Xiao Zhan memandang iba pemandangan sekitarnya. Tidak terlalu banyak mayat yang bergelimpangan. Xiao Wen melakukan dengan baik, korban perang di minimalisir olehnya meski harus di akui remaja gila perang itu menempuh bahaya mengerikan dalam memenggal kepala gubernur Chu San. Xiao Zhan harusnya memberi penghargaan untuk adik Yibo itu.

Para wanita dan anak-anak tampak bersedih. Mereka duduk dan menangis-ketakutan terlihat di mata mereka. Xiao Zhan tahu, mereka takut mereka akan di jadikan pelacur atau budak. Mungkin bagi mereka lebih baik di bunuh. Xiao Zhan turun dari kudanya, dia mengulurkan tangannya pada seorang anak yang terlihat kotor yang menangis meraung di dekat tempatnya berdiri.

Yibo sendiri sudah siap dengan pedangnya, memenggal sang anak jika saja melukai Xiao Zhan.

"Siapa namamu?" Xiao Zhan bertanya. Suaranya terdengar lembut namun jelas. Seluruh menusia di sekitar mereka larut dalam keheningan. Anak itu menatap nyalang pada Xiao Zhan. Dia takut orang tuanya akan di bunuh oleh orang asing yang tiba-tiba menjajah kotanya. Dia tak terlalu mengerti, tapi ia tahu yang dihadapannya itu adalah orang yang menyebabkan tangis di negerinya.

Bocah itu menggigit tangan Xiao Zhan. Menimbulkan ringisan kecil di bibir Xiao Zhan. Yibo maju selangkah dan siap secepat kilat memotong bagian tubuh sang bocah. Xiao Zhan menghentikannya, dia memberikan isyarat bahwa ia baik-baik saja.

Xiao Zhan masih tersenyum. Dia mengulurkan tangannya yang lain. Dia mengelus kepala sang bocah. "Maafkan aku!" kata Xiao Zhan sarat akan kesedihan pada tatapannya. Gigitan anak itu mengendur, setetes darah Xiao Zhan jatuh di tanah Chu San. Bocah lelaki kotor itu menghambur di pelukan Xiao Zhan. Kota Chu San, bukanlah kota makmur yang memiliki kehangatan di dalamnya.

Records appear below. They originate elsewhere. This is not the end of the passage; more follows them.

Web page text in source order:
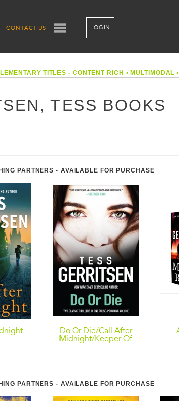
CONTACT US LOGIN
TITLES - CONTENT RICH • MULTIMODAL•
TESS BOOKS
PARTNERS - AVAILABLE FOR PURCHASE
Do Or Die/Call After
Midnight/Keeper Of
PARTNERS - AVAILABLE FOR PURCHASE
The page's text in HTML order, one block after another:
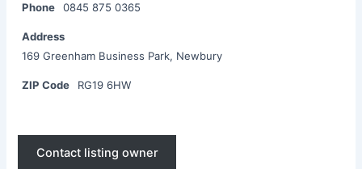
Phone 0845 875 0365
Address
169 Greenham Business Park, Newbury
ZIP Code RG19 6HW
Contact listing owner
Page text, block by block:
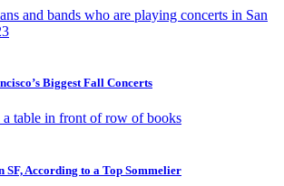
Biggest Fall Concerts
SF, According to a Top Sommelier
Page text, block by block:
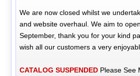
We are now closed whilst we
and website overhaul. We aim to
September, thank you for your kind
wish all our customers a very
CATALOG SUSPENDED Please See
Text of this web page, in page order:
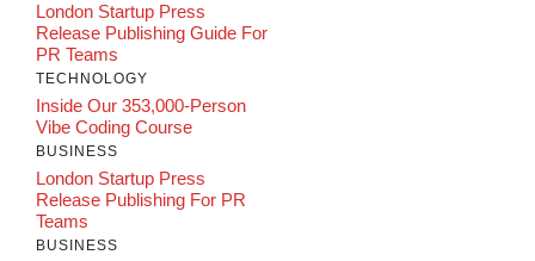
London Startup Press
Release Publishing Guide For
PR Teams
TECHNOLOGY
Inside Our 353,000-Person
Vibe Coding Course
BUSINESS
London Startup Press
Release Publishing For PR
Teams
BUSINESS

Rakyat banyak menderita di kota kokoh ini. Pejabat pejabat korup negeri tetangga mereka itu menghabisi rakyat dengan pajak besar dan melakukan kerja paksa untuk membangun tembok kota Chu San. Belum lagi derita kelaparan diantara rakyatnya dan penyakit diare yang tidak bisa di sembuhkan. Kota itu menyedihkan, dan kali ini mereka di serang oleh Negara lain.

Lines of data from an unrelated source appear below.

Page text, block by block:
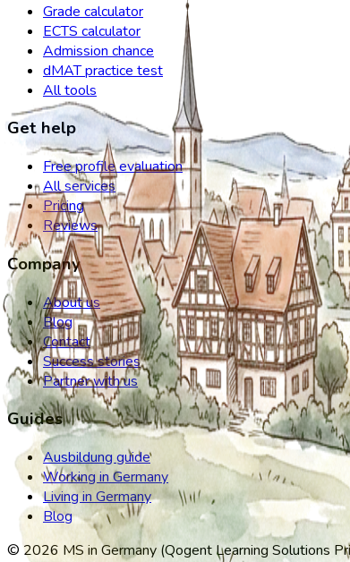
Grade calculator
ECTS calculator
Admission chance
dMAT practice test
All tools
Get help
Free profile evaluation
All services
Pricing
Reviews
Company
About us
Blog
Contact
Success stories
Partner with us
Guides
Ausbildung guide
Working in Germany
Living in Germany
Blog
©2026 MS in Germany (Qogent Learning Solutions

Apa yang harus di lakukan oleh rakyat menyedihkan itu?

Kepada siapa mereka mengadu? Apakah mereka harus mengorbankan nyawa mereka untuk membangun kota yang lebih besar? Bekerja seharian penuh tanpa makan dan minum? Apakah mereka harus menderita sakit tanpa di obati?

Xiao Zhan memberikan harapan pada mereka. Dia memeluk seorang bocah yang bahkan selalu di pukuli oleh orang tuanya dengan penuh kasih. Jika pria itu memberikan kasih sayang pada salah satu rakyat yang bahkan tak berguna apalagi pada mereka yang masih bisa bekerja. "Siapa namamu?" Xiao Zhan bertanya.

"Guo Chi" anak itu menjawab. Membuahkan tawa di wajah Xiao Zhan.

Jingyu, anak kedua kaisar Han itu tersenyum lega melihat interaksi adiknya dengan penduduk kota. "Jangan sakiti mereka, berikan mereka makanan dan obat!" perintah Xiao Zhan yang dilakukan dengan senang hati oleh para prajuritnya. Mereka tak menyesal telah meninggalkan kesetiaan mereka pada putra mahkota dan beralih pada si pangeran bungsu berhati mulia itu.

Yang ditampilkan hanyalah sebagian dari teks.